2) Bush has found a new way to make terrorism funny. You remember what fun he had telling his trifecta joke at fund-raisers and yukking it up at the White House correspondents' dinner about not being able to find any weapons of mass destruction under his desk. Now he's added a laugh-line about Zarqawi to his stump speech:

"If Zarqawi and his associates were not busy fighting Iraqi and American forces in Iraq, what does Senator Kerry think they would be doing? Peaceful small business owners? Running a benevolent society?"

I tell you what, George. No matter what Zarqawi might have been doing right now if you hadn't started the Iraq war, he wouldn't be doing it with 800,000 pounds of Saddam Hussein's dynamite.

This is what just drives you mad if you listen to it for too long. "If we left Saddam in power, terrorists might have gotten weapons from Saddam Hussein and used them against us!" Cheney chortles, when asked for the millionth time to explain why in God's name we started this war. Might have? Well then, thank God that instead of living with the remote possibility we went out there and made it inevitable. By going to war the way he did, Bush ensured that Al Qaeda would inherit Saddam Hussein's arsenal. We're goddamn lucky he didn't have any weapons of mass destruction.

So essentially the Bush team has moved from arguing that they went to war in order to prevent exactly what the war actually caused, to trying to convince us that Bush needs to stay in the White House so that all the things that normally happen while he's in the White House don't happen any more.

The classical rhetoricians didn't have a name for a fallacy this breathtaking.
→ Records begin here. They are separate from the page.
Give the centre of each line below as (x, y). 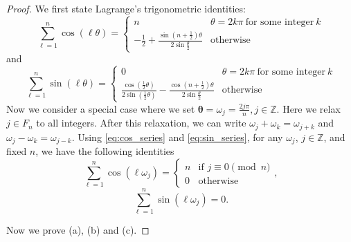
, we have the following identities (105, 151)
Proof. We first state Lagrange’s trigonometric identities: (126, 8)
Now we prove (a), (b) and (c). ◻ (78, 229)
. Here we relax (308, 108)
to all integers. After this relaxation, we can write (141, 123)
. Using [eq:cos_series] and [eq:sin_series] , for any (177, 137)
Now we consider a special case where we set (101, 108)
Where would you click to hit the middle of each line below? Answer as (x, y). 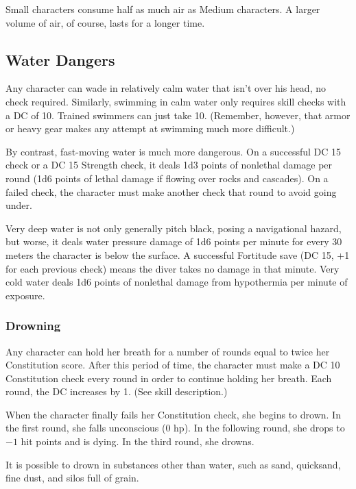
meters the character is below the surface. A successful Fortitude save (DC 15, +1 (178, 254)
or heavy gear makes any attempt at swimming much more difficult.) (150, 128)
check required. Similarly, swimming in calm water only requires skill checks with (176, 101)
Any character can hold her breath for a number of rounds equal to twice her (168, 351)
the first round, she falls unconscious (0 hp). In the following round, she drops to (175, 428)
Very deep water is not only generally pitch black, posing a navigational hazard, (174, 228)
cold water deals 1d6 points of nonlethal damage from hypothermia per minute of (177, 282)
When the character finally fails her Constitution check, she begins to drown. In (173, 414)
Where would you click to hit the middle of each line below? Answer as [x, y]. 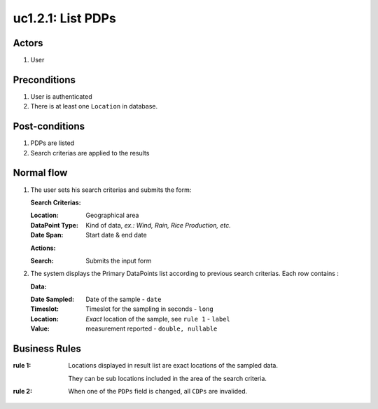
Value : [40, 328]
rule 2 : [23, 391]
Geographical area [112, 215]
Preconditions [44, 79]
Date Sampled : [52, 299]
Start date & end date [116, 235]
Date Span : [47, 235]
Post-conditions [49, 126]
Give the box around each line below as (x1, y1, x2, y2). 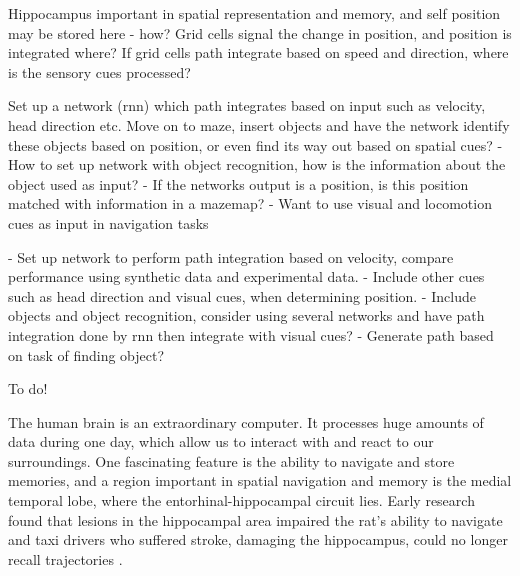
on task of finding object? (8, 344, 165, 365)
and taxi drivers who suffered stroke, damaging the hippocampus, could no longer (8, 529, 508, 550)
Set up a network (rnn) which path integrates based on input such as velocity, (8, 95, 486, 116)
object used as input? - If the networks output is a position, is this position (8, 173, 469, 194)
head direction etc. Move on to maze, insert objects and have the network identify (8, 114, 510, 135)
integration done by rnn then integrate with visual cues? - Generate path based (8, 324, 494, 345)
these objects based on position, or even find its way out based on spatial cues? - (8, 134, 503, 155)
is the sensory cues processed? (8, 61, 191, 82)
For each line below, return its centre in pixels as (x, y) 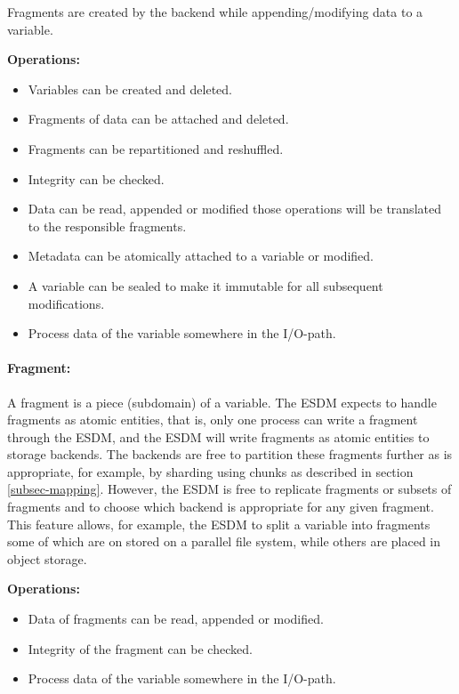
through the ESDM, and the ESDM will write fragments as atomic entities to (218, 436)
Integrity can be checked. (96, 178)
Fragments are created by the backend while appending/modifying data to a (215, 12)
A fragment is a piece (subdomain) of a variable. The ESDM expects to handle (222, 402)
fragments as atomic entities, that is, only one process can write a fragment (213, 420)
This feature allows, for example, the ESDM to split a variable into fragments (219, 524)
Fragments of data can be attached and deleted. (158, 119)
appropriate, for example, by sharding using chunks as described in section (210, 471)
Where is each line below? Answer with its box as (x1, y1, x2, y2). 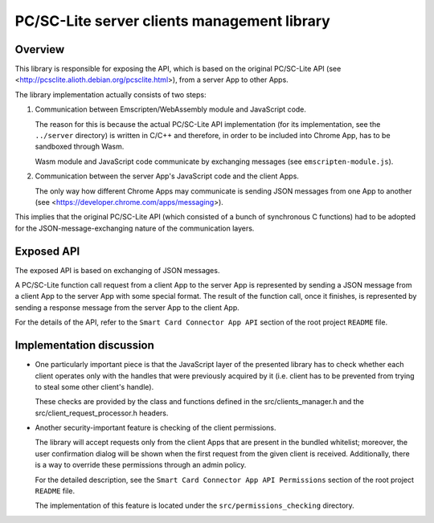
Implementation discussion (14, 338, 154, 353)
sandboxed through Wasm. (35, 141, 125, 152)
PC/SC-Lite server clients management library (14, 12, 331, 30)
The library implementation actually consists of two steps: (14, 89, 207, 100)
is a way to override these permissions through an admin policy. (35, 460, 247, 470)
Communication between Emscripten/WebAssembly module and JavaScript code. (35, 104, 307, 114)
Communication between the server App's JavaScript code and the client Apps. (35, 171, 299, 181)
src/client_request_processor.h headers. (35, 408, 169, 418)
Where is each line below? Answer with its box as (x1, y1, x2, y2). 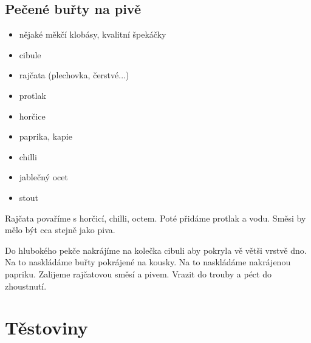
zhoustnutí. (5, 279, 47, 292)
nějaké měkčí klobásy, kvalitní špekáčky (19, 28, 166, 41)
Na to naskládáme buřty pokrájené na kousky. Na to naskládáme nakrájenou (5, 256, 291, 268)
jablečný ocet (19, 171, 68, 183)
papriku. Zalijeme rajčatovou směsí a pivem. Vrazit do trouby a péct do (5, 267, 272, 280)
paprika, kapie (19, 130, 72, 143)
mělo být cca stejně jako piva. (5, 223, 115, 236)
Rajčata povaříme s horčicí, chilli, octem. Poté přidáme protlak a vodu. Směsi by (5, 211, 306, 224)
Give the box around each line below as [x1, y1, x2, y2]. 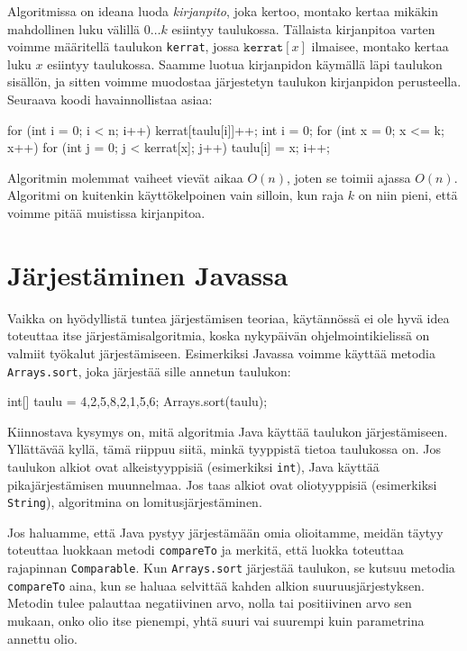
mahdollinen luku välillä [7, 19, 141, 38]
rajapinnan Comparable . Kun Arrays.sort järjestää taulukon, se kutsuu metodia [7, 558, 455, 577]
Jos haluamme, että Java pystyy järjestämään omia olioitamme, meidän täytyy [7, 522, 444, 541]
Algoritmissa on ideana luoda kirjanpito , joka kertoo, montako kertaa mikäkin [7, 2, 438, 20]
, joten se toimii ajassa [286, 167, 411, 186]
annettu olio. [7, 628, 78, 647]
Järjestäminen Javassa [7, 256, 288, 293]
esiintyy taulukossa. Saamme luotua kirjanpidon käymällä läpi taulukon [47, 54, 443, 73]
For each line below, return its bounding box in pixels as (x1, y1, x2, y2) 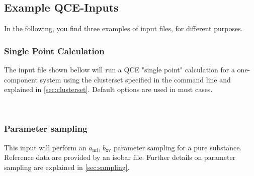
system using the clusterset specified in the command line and (40, 74, 231, 84)
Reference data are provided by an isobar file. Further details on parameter (4, 152, 236, 162)
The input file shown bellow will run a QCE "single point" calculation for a (4, 64, 235, 75)
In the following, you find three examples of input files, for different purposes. (4, 23, 243, 34)
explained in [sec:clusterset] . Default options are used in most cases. (4, 84, 213, 95)
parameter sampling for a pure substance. (113, 142, 242, 152)
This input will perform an (4, 142, 87, 152)
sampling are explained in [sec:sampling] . (4, 161, 130, 172)

But out here on the Internets, we call that Insane Troll Logic.

What they are desperately trying to prevent the rest of the country from figuring out is that Bush's accession to office in 2000 was exactly the sign of weakness that the "Wolves" ad says the terrorists were waiting for. The 2000 election was a giant, loud, flashing red signal to the rest of the world that something had gone terribly wrong with this country.

The absolute basic minimum that you need to maintain democratic rule is a mechanism to ensure the smooth transfer of power at the appointed time to the legitimately elected representatives of the people. The 2000 election proved that we do not have that. Instead, after weeks of insanity, our leader was chosen for us by a split decision which was made by an appointed body, which broke down along partisan lines, and which was based not on the rule of law but on - what else? - insane troll logic. And we sat there in shock and let this crowd roll right over us into Washington.

What could possibly have made us look weaker than the installation of a president who did not get the majority of the popular vote, almost certainly did not win the electoral college vote, and on top of everything else was incapable of convincing anyone who wasn't already part of his base that he had the intelligence and the experience necessary to lead the most powerful country on the planet?

What could tell the world any louder or more clearly that we are rotting from within than the fact that we have allowed a man who is clearly dangerously incompetent, assisted by as corrupt a cabal of sycophantic parasites as ever gathered around the throne of any tinpot dictator, to loot the economy, intimdate his political opposition, muzzle the 'legitimate' press, and get our army so thoroughly mired in two foreign wars that even our National Guard isn't around to defend us at home?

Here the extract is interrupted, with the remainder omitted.